American bond guru Bill Gross calls it “the new normal.” Bank of Canada Governor Mark Carney warns of “unusual uncertainty.” CIBC World Markets chief economist Avery Shenfeld labels it simply the “Great Disappointment.” Whatever you call the times we’re living in, it’s pretty obvious they ain’t great.

In every city, town and village across Canada, across the U.S., across Europe, it’s slowly sinking in: the party is over, at least for a while. The U.S. housing market catastrophe and the subsequent global stock market meltdown may be largely behind us, but in their wake we’ve been left with an unpleasantly persistent aftermath: sluggish growth, high unemployment rates, soaring personal and government debt, teetering house prices, and a dampened investment environment.

Add it all up—and throw in the fact that we’ve already done pretty much everything we can to stimulate our ailing global economies—and it really does look like we’re entering a new age of austerity.
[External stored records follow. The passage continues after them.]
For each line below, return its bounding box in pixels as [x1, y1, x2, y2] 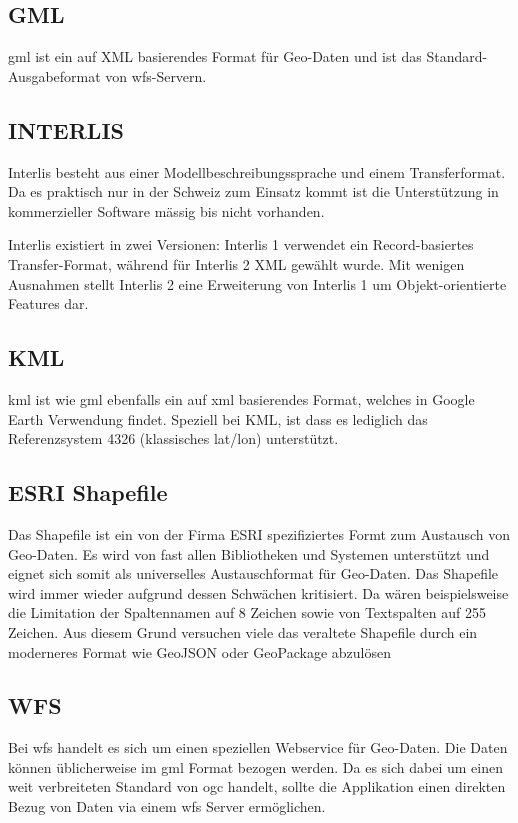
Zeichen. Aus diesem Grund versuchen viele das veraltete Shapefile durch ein [8, 621, 478, 642]
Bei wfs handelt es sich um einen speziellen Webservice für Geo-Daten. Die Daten [8, 737, 508, 758]
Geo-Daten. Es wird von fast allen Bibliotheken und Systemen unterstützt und [8, 543, 490, 564]
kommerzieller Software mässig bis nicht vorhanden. [8, 200, 325, 221]
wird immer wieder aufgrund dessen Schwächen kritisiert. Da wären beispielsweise [8, 582, 509, 603]
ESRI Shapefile [8, 477, 168, 508]
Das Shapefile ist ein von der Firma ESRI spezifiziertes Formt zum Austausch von [8, 523, 511, 544]
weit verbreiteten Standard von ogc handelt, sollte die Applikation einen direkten [8, 776, 506, 797]

Some economists are saying that today’s sluggish real (inflation adjusted) gross domestic product (GDP) growth rate of about 2% a year could even become the new “cruising speed” for the Canadian economy—a big comedown from the 3% annual growth we’ve typically seen in the past. And let’s not even get started on the disastrous “double dip” scenarios sketched out by the economic bears.
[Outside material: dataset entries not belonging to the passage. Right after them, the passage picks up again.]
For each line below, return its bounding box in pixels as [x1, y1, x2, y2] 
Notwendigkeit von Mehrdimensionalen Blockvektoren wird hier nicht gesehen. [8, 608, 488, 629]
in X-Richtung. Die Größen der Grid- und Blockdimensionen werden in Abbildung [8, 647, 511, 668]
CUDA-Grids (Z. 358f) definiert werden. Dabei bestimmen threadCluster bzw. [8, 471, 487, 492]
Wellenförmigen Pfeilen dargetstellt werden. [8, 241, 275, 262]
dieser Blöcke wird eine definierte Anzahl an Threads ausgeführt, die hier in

In this environment, many of the assumptions of the past—house prices will always rise, interest rates will always fall, there’s a better job just around the corner—can no longer be counted on. That doesn’t mean you should load up on ammo and head for the hills. It just means acting a bit more defensively when it comes to your finances, at least for a while.
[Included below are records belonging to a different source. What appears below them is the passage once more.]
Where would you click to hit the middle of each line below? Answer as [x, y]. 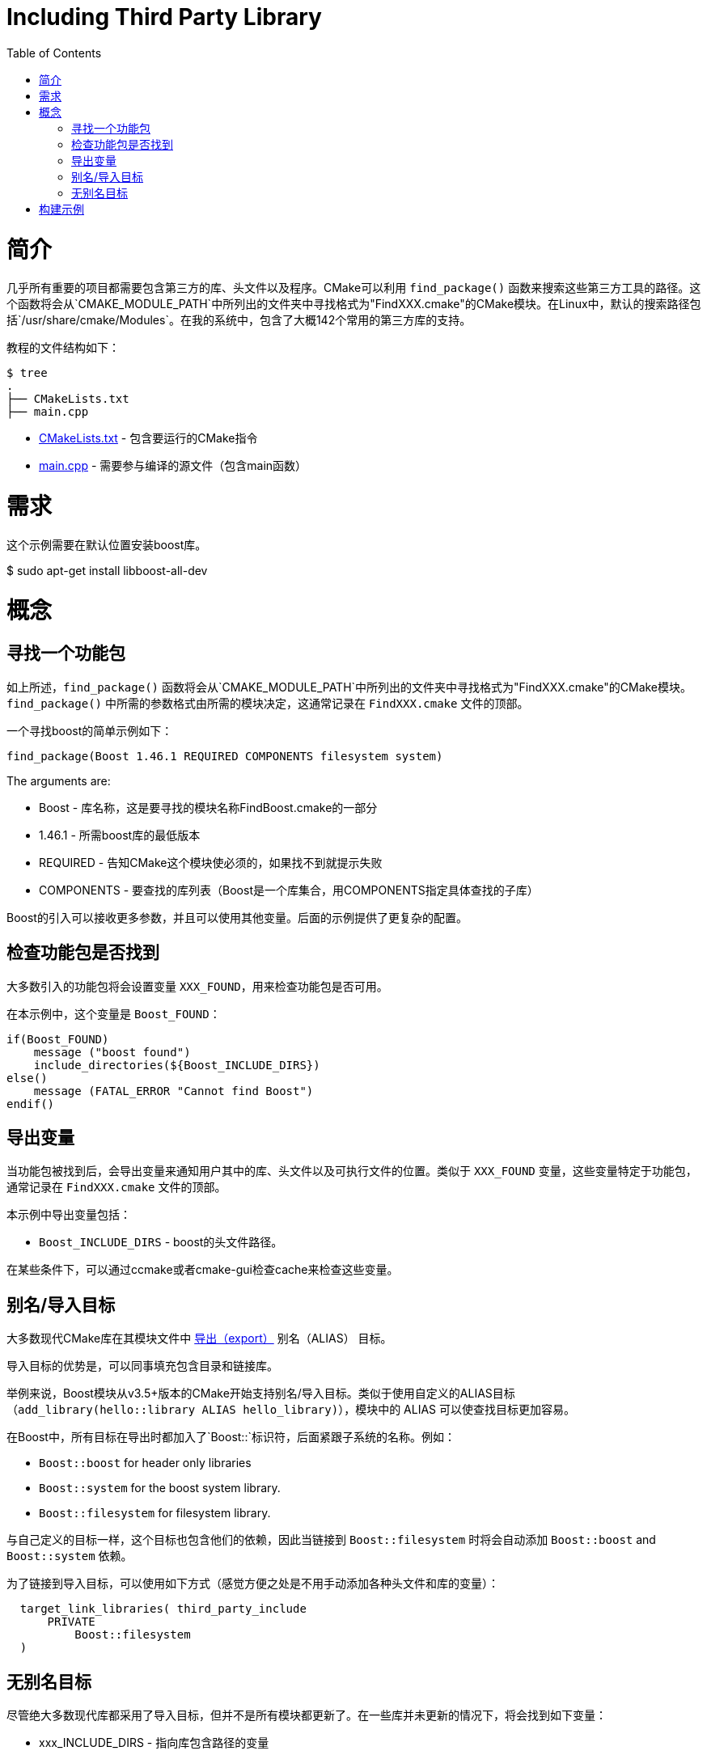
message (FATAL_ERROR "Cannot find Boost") [174, 1091]
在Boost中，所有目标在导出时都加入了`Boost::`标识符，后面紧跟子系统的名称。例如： [231, 1437]
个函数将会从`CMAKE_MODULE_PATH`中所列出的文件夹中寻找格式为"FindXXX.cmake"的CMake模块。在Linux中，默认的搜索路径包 [354, 304]
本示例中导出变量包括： [69, 1215]
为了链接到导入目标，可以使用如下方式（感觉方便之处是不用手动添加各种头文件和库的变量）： [253, 1584]
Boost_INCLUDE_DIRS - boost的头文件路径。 [161, 1242]
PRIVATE [71, 1622]
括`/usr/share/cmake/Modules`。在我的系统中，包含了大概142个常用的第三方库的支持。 [239, 320]

So what exactly should you be doing to survive—even thrive—in this age of austerity? Read on and we’ll take you through each of the specific threats on the horizon, and how you can protect yourself against each one. We’ll look at how to prosper in the new job market, what to do if you’re buying a house, how to invest your money defensively, and how you can adjust your retirement plans to stay on track. In the end, you’ll see that despite the challenging times, with a bit of belt-tightening, you can still keep your dreams within reach.

Threat # 1: No new jobs
Gone are the days when jobs were plentiful and employers focused on attracting and retaining talent. While the total number of people employed in Canada has recovered to where it was before the recession, much of the recovery has consisted of part-time work and service sector jobs. Unemployment has remained stubbornly high at about 8%, and more Canadians are finding themselves jobless for long periods.

The current situation is hard on many of us, but it’s worst for those trying to get into the job market for the first time. “It’s like the classic saying, you want me to have experience but you won’t hire me, so how do I get experience?” asks Brodie Metcalfe, 24, who graduated last spring from the University of Victoria with a B.A. in the humanities. He’s looking for work in the field of advocacy and community development, but he’s not having much luck. “Most of the organizations that normally would be hiring are not doing so because the government funding cuts have been pretty drastic.”